** What you need to do **
All lines of the entries with "Level" in them must be listed.

** Exercise data **

########

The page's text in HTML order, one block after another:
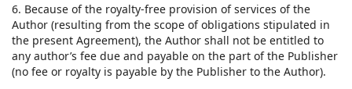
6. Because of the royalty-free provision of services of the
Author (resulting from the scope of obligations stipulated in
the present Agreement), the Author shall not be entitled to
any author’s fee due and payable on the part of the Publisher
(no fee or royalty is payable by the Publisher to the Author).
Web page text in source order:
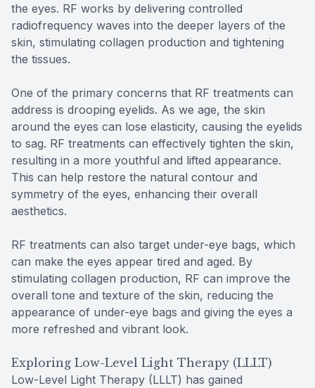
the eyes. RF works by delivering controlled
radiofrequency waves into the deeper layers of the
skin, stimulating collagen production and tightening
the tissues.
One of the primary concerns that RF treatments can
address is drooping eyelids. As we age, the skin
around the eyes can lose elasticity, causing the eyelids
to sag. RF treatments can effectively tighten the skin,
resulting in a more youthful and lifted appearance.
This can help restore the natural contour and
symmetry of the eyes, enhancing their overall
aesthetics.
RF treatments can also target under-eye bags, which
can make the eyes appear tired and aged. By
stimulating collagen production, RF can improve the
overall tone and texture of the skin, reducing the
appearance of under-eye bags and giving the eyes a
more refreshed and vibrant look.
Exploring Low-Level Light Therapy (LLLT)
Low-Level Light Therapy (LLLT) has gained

########

** Exercise response **
Exploring Low-Level Light Therapy (LLLT)
Low-Level Light Therapy (LLLT) has gained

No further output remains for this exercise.